Reclaiming attention: Globally, a U.S. study found that 70% of YouTube views come from algorithmic recommendations. Choosing your own playlist instead of autoplay is a way of breaking free from nudging. In India, parents increasingly turn off YouTube autoplay to protect children from endless “Baby Shark” loops—proof that resisting algorithms starts at home.
2. Civic: Collective Action in Communities
Digital unions and cooperatives: In Bengaluru, the Indian Federation of App-Based Transport Workers (IFAT) has organized strikes demanding algorithmic transparency from Uber and Swiggy. In 2022, gig workers protested in Delhi after Swiggy’s algorithm cut delivery times, making them drive recklessly to earn the same pay. Their collective voice forced Swiggy to revise targets.
Community alternatives: Kerala’s Kudumbashree women’s collective uses a local e-commerce app to sell farm produce, bypassing Amazon and Flipkart. One farmer told Frontline (2023): “For the first time, we control prices instead of being trapped by middlemen.” Such experiments show that community-owned tech can loosen corporate control.
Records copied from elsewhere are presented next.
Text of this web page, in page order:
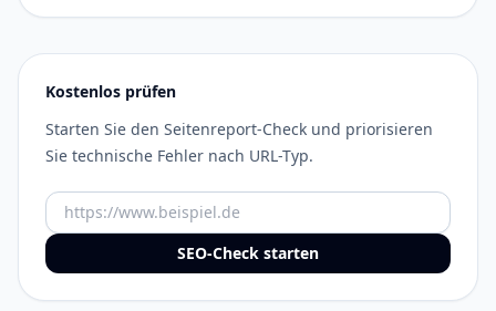
Kostenlos prüfen
Starten Sie den Seitenreport-Check und priorisieren
Sie technische Fehler nach URL-Typ.
URL
SEO-Check starten

3. Political: Demanding Accountability from Power
Speaking truth to surveillance power: During the 2020–21 farmers’ protest, Delhi police used drones and facial-recognition cameras to monitor gatherings. Yet, farmers held their ground. One protester, Gurpreet Singh, said to The Indian Express: “If the government wants to see us, let them. We will not hide, because our fight is just.” Their defiance forced Parliament to repeal the controversial farm laws—an example of resistance winning even under surveillance.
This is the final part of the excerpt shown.